About this exercise: Once you have read the entries below, write them all out again exactly.
---- Records shown
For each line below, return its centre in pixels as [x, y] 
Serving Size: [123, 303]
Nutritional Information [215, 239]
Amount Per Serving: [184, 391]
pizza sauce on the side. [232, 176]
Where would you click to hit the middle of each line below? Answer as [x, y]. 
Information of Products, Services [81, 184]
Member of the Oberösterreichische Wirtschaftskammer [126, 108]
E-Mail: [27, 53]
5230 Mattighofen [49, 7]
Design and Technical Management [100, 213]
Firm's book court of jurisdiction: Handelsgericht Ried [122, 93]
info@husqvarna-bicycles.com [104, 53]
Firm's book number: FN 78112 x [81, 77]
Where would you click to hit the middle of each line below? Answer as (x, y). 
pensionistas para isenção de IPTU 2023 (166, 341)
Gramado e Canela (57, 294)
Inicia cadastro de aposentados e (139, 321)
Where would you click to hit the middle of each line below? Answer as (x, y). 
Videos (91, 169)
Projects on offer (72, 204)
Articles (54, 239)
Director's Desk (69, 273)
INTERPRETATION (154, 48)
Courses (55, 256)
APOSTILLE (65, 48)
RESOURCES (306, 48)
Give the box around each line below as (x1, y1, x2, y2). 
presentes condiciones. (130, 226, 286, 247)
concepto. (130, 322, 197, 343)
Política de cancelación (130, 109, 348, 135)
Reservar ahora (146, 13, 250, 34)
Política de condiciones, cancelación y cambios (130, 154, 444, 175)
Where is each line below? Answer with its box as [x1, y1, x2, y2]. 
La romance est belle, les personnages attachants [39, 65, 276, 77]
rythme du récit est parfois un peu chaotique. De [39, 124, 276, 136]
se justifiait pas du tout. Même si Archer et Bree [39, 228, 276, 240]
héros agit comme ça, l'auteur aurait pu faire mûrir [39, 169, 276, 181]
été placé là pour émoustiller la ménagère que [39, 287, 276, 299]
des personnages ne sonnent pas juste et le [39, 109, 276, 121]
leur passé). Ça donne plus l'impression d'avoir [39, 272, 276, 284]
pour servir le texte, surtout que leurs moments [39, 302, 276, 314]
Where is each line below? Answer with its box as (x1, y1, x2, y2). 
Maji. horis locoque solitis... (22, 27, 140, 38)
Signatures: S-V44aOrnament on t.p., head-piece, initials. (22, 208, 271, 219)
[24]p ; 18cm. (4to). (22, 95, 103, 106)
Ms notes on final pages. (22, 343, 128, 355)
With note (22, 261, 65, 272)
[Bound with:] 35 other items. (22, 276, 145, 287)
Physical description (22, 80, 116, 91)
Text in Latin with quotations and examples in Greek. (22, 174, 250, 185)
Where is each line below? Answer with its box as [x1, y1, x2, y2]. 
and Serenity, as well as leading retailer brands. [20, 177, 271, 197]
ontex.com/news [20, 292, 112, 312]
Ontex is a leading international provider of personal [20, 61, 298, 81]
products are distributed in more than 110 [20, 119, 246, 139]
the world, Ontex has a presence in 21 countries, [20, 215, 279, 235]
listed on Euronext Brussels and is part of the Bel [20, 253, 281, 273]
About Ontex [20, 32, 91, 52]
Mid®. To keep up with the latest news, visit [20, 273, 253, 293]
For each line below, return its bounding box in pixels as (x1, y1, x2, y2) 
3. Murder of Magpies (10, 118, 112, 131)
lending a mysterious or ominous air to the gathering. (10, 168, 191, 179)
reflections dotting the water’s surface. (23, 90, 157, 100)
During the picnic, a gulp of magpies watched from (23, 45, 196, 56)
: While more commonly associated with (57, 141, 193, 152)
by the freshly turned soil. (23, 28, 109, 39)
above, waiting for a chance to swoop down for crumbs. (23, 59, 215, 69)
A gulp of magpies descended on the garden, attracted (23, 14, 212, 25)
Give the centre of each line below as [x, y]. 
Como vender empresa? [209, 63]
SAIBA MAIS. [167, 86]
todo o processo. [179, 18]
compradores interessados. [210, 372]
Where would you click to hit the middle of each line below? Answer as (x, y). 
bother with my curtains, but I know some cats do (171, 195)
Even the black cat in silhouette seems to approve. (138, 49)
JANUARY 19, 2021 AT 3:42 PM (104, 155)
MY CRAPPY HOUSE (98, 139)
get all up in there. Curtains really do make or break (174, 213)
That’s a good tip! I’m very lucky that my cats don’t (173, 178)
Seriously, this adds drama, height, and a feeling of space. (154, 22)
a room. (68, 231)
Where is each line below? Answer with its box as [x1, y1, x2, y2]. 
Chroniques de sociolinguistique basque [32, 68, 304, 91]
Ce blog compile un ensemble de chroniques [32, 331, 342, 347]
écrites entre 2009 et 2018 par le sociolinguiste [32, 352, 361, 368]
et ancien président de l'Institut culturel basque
--------
Solved exercise:
For each line below, return its centre in pixels as [x, y] 
Serving Size: [123, 303]
Nutritional Information [215, 239]
Amount Per Serving: [184, 391]
pizza sauce on the side. [232, 176]
Where would you click to hit the middle of each line below? Answer as [x, y]. 
Information of Products, Services [81, 184]
Member of the Oberösterreichische Wirtschaftskammer [126, 108]
E-Mail: [27, 53]
5230 Mattighofen [49, 7]
Design and Technical Management [100, 213]
Firm's book court of jurisdiction: Handelsgericht Ried [122, 93]
info@husqvarna-bicycles.com [104, 53]
Firm's book number: FN 78112 x [81, 77]
Where would you click to hit the middle of each line below? Answer as (x, y). 
pensionistas para isenção de IPTU 2023 (166, 341)
Gramado e Canela (57, 294)
Inicia cadastro de aposentados e (139, 321)
Where would you click to hit the middle of each line below? Answer as (x, y). 
Videos (91, 169)
Projects on offer (72, 204)
Articles (54, 239)
Director's Desk (69, 273)
INTERPRETATION (154, 48)
Courses (55, 256)
APOSTILLE (65, 48)
RESOURCES (306, 48)
Give the box around each line below as (x1, y1, x2, y2). 
presentes condiciones. (130, 226, 286, 247)
concepto. (130, 322, 197, 343)
Política de cancelación (130, 109, 348, 135)
Reservar ahora (146, 13, 250, 34)
Política de condiciones, cancelación y cambios (130, 154, 444, 175)
Where is each line below? Answer with its box as [x1, y1, x2, y2]. 
La romance est belle, les personnages attachants [39, 65, 276, 77]
rythme du récit est parfois un peu chaotique. De [39, 124, 276, 136]
se justifiait pas du tout. Même si Archer et Bree [39, 228, 276, 240]
héros agit comme ça, l'auteur aurait pu faire mûrir [39, 169, 276, 181]
été placé là pour émoustiller la ménagère que [39, 287, 276, 299]
des personnages ne sonnent pas juste et le [39, 109, 276, 121]
leur passé). Ça donne plus l'impression d'avoir [39, 272, 276, 284]
pour servir le texte, surtout que leurs moments [39, 302, 276, 314]
Where is each line below? Answer with its box as (x1, y1, x2, y2). 
Maji. horis locoque solitis... (22, 27, 140, 38)
Signatures: S-V44aOrnament on t.p., head-piece, initials. (22, 208, 271, 219)
[24]p ; 18cm. (4to). (22, 95, 103, 106)
Ms notes on final pages. (22, 343, 128, 355)
With note (22, 261, 65, 272)
[Bound with:] 35 other items. (22, 276, 145, 287)
Physical description (22, 80, 116, 91)
Text in Latin with quotations and examples in Greek. (22, 174, 250, 185)
Where is each line below? Answer with its box as [x1, y1, x2, y2]. 
and Serenity, as well as leading retailer brands. [20, 177, 271, 197]
ontex.com/news [20, 292, 112, 312]
Ontex is a leading international provider of personal [20, 61, 298, 81]
products are distributed in more than 110 [20, 119, 246, 139]
the world, Ontex has a presence in 21 countries, [20, 215, 279, 235]
listed on Euronext Brussels and is part of the Bel [20, 253, 281, 273]
About Ontex [20, 32, 91, 52]
Mid®. To keep up with the latest news, visit [20, 273, 253, 293]
For each line below, return its bounding box in pixels as (x1, y1, x2, y2) 
3. Murder of Magpies (10, 118, 112, 131)
lending a mysterious or ominous air to the gathering. (10, 168, 191, 179)
reflections dotting the water’s surface. (23, 90, 157, 100)
During the picnic, a gulp of magpies watched from (23, 45, 196, 56)
: While more commonly associated with (57, 141, 193, 152)
by the freshly turned soil. (23, 28, 109, 39)
above, waiting for a chance to swoop down for crumbs. (23, 59, 215, 69)
A gulp of magpies descended on the garden, attracted (23, 14, 212, 25)
Give the centre of each line below as [x, y]. 
Como vender empresa? [209, 63]
SAIBA MAIS. [167, 86]
todo o processo. [179, 18]
compradores interessados. [210, 372]
Where would you click to hit the middle of each line below? Answer as (x, y). 
bother with my curtains, but I know some cats do (171, 195)
Even the black cat in silhouette seems to approve. (138, 49)
JANUARY 19, 2021 AT 3:42 PM (104, 155)
MY CRAPPY HOUSE (98, 139)
get all up in there. Curtains really do make or break (174, 213)
That’s a good tip! I’m very lucky that my cats don’t (173, 178)
Seriously, this adds drama, height, and a feeling of space. (154, 22)
a room. (68, 231)
Where is each line below? Answer with its box as [x1, y1, x2, y2]. 
Chroniques de sociolinguistique basque [32, 68, 304, 91]
Ce blog compile un ensemble de chroniques [32, 331, 342, 347]
écrites entre 2009 et 2018 par le sociolinguiste [32, 352, 361, 368]
et ancien président de l'Institut culturel basque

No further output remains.